- **Task statement**:
Every line that contains the word "into" is to be copied from the listing.

- **Supplied records**:
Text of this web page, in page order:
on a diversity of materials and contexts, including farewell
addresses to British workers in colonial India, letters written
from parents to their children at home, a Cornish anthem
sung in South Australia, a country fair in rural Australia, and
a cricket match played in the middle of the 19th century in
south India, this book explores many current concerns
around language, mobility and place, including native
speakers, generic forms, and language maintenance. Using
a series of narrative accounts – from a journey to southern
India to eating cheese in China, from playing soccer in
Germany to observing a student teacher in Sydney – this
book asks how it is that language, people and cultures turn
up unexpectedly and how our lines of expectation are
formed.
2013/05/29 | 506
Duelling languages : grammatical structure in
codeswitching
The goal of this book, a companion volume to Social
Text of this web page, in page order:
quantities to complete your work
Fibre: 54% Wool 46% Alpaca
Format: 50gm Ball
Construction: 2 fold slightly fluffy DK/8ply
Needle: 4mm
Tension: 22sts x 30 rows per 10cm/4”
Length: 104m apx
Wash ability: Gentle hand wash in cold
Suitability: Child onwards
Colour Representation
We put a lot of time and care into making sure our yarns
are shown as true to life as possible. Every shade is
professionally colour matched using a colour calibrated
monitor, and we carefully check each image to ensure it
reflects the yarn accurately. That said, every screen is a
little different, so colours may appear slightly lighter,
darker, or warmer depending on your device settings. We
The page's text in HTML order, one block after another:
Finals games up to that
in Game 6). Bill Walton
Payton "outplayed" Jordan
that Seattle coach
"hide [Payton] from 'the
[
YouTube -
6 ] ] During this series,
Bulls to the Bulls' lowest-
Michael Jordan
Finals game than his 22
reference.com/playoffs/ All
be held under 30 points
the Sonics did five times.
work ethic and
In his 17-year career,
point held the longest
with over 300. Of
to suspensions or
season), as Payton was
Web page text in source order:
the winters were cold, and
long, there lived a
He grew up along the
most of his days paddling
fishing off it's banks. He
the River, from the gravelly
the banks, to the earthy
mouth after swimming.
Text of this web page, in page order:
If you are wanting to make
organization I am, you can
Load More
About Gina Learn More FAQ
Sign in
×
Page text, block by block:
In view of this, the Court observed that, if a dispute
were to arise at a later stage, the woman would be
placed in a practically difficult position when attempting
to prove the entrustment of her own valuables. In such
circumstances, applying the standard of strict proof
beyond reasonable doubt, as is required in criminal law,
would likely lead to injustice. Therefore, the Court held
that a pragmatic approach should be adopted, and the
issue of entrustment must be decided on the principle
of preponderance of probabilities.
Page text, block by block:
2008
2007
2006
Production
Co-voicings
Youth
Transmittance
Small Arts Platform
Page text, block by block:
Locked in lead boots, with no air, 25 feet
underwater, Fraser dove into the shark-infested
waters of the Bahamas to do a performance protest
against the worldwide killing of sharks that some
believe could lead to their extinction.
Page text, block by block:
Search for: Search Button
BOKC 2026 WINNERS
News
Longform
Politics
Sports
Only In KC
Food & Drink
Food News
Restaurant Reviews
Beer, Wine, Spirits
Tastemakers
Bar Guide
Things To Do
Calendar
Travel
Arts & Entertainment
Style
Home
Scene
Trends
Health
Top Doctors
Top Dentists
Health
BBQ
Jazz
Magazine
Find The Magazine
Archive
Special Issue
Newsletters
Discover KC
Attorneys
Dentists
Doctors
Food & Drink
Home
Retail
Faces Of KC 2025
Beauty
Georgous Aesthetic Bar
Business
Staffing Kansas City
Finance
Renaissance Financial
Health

- **Reply to the exercise**:
We put a lot of time and care into making sure our yarns
underwater, Fraser dove into the shark-infested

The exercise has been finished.